Radiomics analysis usually involves, especially in multicenter and large hospital studies, different imaging protocols for acquisition, reconstruction, and processing of data. Differences in protocols can lead to differences in the quantification of the biomarker distribution, leading to radiomic feature variability. The aim of our study was to identify those radiomic features robust to the different degrading factors in positron emission tomography (PET) studies. We proposed the use of the standardized measurements of the European Association Research Ltd. (EARL) accreditation to retrospectively identify the radiomic features having low variability to the different systems and reconstruction protocols. In addition, we presented a reproducible procedure to identify PET radiomic features robust to PET/CT imaging metal artifacts. In 27 heterogeneous homemade phantoms for which ground truth was accurately defined by CT segmentation, we evaluated the segmentation accuracy and radiomic feature reliability given by the contrast-oriented algorithm (COA) and the 40% threshold PET segmentation. In the comparison of two data sets, robustness was defined by Wilcoxon rank tests, bias was quantified by Bland–Altman (BA) plot analysis, and strong correlations were identified by Spearman correlation test (r > 0.8 and p satisfied multiple test Bonferroni correction).

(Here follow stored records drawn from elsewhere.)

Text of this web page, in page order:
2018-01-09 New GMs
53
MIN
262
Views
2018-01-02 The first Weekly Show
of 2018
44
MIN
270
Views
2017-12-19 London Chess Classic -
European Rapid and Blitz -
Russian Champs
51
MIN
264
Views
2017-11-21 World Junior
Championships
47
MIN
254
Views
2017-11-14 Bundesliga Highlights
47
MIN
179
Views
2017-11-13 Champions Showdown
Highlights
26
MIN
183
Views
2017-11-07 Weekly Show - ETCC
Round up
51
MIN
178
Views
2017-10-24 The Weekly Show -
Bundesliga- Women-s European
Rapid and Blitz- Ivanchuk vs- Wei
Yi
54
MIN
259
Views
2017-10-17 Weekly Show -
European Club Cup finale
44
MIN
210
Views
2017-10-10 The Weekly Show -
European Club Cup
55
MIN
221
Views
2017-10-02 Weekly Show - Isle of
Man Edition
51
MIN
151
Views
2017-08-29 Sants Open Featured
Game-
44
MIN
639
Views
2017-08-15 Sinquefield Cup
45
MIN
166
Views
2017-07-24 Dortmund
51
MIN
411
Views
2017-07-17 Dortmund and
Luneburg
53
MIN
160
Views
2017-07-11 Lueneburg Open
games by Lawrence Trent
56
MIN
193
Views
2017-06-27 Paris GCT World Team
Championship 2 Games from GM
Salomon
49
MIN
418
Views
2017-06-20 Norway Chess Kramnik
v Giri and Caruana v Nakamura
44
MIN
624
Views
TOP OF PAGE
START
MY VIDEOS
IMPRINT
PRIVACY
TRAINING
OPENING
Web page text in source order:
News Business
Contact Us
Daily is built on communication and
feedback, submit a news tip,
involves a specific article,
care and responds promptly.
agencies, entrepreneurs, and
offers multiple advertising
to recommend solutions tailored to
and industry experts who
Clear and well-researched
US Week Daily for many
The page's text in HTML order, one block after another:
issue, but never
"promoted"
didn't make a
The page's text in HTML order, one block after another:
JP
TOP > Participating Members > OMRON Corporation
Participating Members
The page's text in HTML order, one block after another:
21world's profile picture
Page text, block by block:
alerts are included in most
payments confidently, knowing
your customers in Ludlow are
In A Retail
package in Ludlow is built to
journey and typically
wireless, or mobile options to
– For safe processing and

Forty-eight radiomic features were robust to system, 22 to resolution, 102 to metal artifacts, and 42 to different PET segmentation tools. Overall, only 4 radiomic features were simultaneously robust to all degrading factors. Although both segmentation approaches significantly underestimated the volume with respect to the ground truth, with relative deviations of −62 ± 36% for COA and −50 ± 44% for 40%, radiomic features derived from the ground truth were strongly correlated and/or robust to 98 radiomic features derived from COA and to 102 from 40%.

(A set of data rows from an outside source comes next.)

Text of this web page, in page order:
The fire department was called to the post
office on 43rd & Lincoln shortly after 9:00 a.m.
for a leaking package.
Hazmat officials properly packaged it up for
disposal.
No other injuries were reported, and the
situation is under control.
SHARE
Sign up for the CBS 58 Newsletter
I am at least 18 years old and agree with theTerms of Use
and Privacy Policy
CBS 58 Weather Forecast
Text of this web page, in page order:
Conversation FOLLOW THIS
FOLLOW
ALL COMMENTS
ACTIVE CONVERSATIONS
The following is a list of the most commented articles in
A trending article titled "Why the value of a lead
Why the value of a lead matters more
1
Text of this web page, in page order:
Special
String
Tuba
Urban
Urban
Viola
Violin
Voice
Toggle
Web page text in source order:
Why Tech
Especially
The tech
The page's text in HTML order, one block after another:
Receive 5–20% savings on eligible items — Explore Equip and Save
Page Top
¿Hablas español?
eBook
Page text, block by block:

In multicenter studies, we recommend the analysis of EARL accreditation measurements in order to retrospectively identify the robust PET radiomic features. Furthermore, 4 radiomic features (area under the curve of the cumulative SUV volume histogram, skewness, kurtosis, and gray-level variance derived from GLRLM after application of an equal probability quantization algorithm on the voxels within lesion) were robust to all degrading factors. In addition, the feasibility of 40% and COA segmentations for their use in radiomics analysis has been demonstrated.

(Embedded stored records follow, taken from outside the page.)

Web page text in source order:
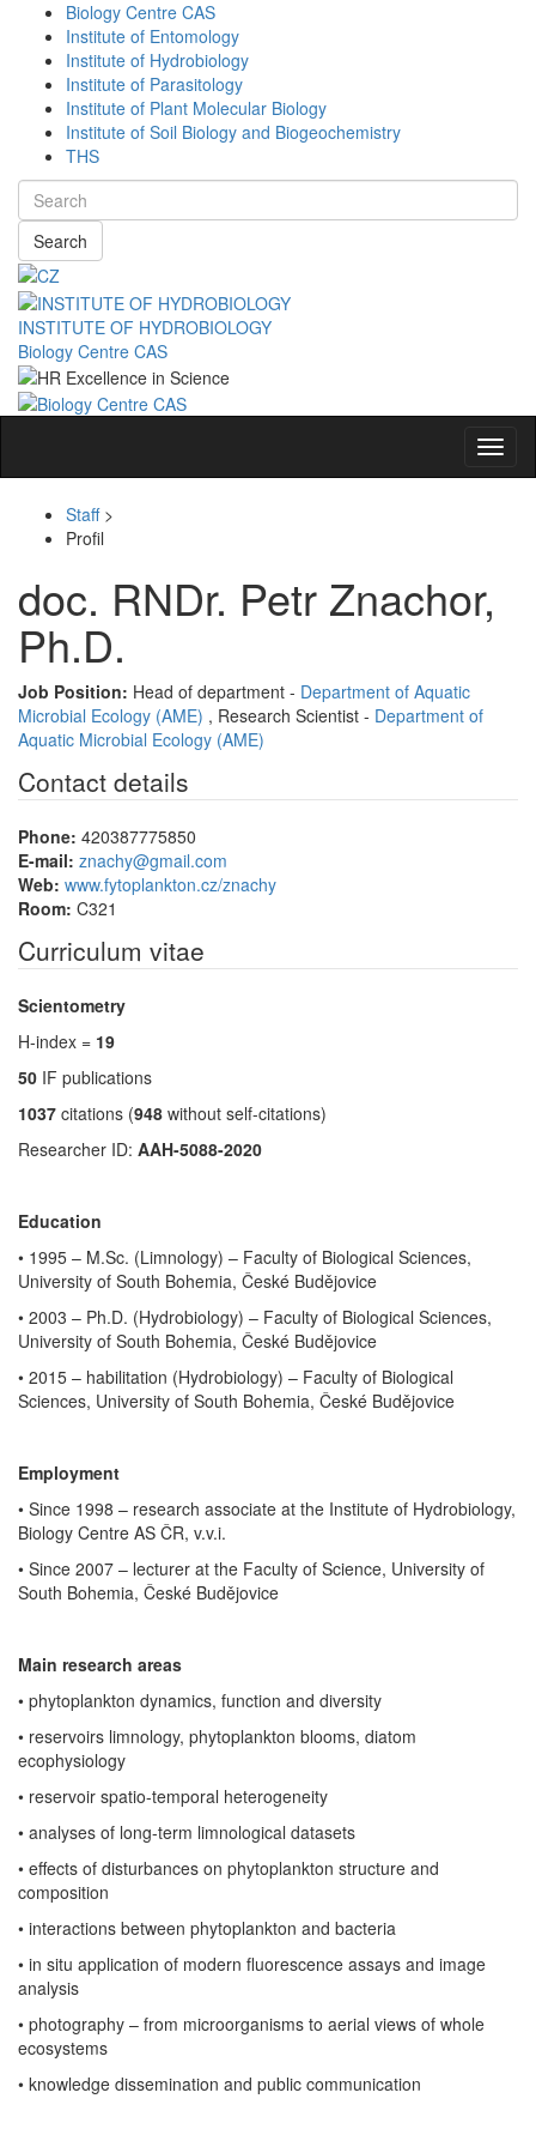
Biology Centre CAS
Institute of Entomology
Institute of Hydrobiology
Institute of Parasitology
Institute of Plant Molecular Biology
Institute of Soil Biology and Biogeochemistry
THS
Search
INSTITUTE OF HYDROBIOLOGY
Biology Centre CAS
Staff>
Profil
doc. RNDr. Petr Znachor,
Ph.D.
Job Position: Head of department - Department of Aquatic
Microbial Ecology (AME) , Research Scientist - Department of
Aquatic Microbial Ecology (AME)
Contact details
Phone: 420387775850
E-mail: znachy@gmail.com
Web: www.fytoplankton.cz/znachy
Room: C321
Curriculum vitae
Scientometry
H-index = 19
50 IF publications
1037 citations (948 without self-citations)
Researcher ID: AAH-5088-2020
Education
• 1995 – M.Sc. (Limnology) – Faculty of Biological Sciences,
University of South Bohemia, České Budějovice
• 2003 – Ph.D. (Hydrobiology) – Faculty of Biological Sciences,
University of South Bohemia, České Budějovice
• 2015 – habilitation (Hydrobiology) – Faculty of Biological
Sciences, University of South Bohemia, České Budějovice
Employment
• Since 1998 – research associate at the Institute of Hydrobiology,
Biology Centre AS ČR, v.v.i.
• Since 2007 – lecturer at the Faculty of Science, University of
South Bohemia, České Budějovice
Main research areas
• phytoplankton dynamics, function and diversity
• reservoirs limnology, phytoplankton blooms, diatom
ecophysiology
• reservoir spatio-temporal heterogeneity
• analyses of long-term limnological datasets
• effects of disturbances on phytoplankton structure and
composition
• interactions between phytoplankton and bacteria
• in situ application of modern fluorescence assays and image
analysis
• photography – from microorganisms to aerial views of whole
ecosystems
• knowledge dissemination and public communication

Radiomics is defined as the extraction and analysis of a large amount of quantitative image features from standard-of-care images, known as radiomic features (RF). Radiomics studies have four main steps to be considered [16]: image acquisition and reconstruction, volume segmentation and preprocessing, radiomic features extraction, and development and validation of descriptive models. The descriptive models resulted from radiomics analysis are expected to be generalizable. Therefore, the radiomic features involved in the process require a high level of robustness [35].

Quantitative analysis of positron emission tomography (PET) images is considered an established method for diagnosis, staging, and evaluation of tumor response to therapy [32]. Unfortunately, the lower spatial resolution and poor statistics of PET images have a negative impact on the variability of radiomic features, in comparison with other imaging modalities such as computed tomography (CT). In addition, previous studies have reported that PET radiomic feature variability also increased due to the differences in image acquisition parameters, image reconstruction algorithms, and lesion segmentation procedures [24, 34]. Consequently, PET radiomic feature variability should be properly addressed in order to avoid misinterpretation of the developed descriptive models when using PET images.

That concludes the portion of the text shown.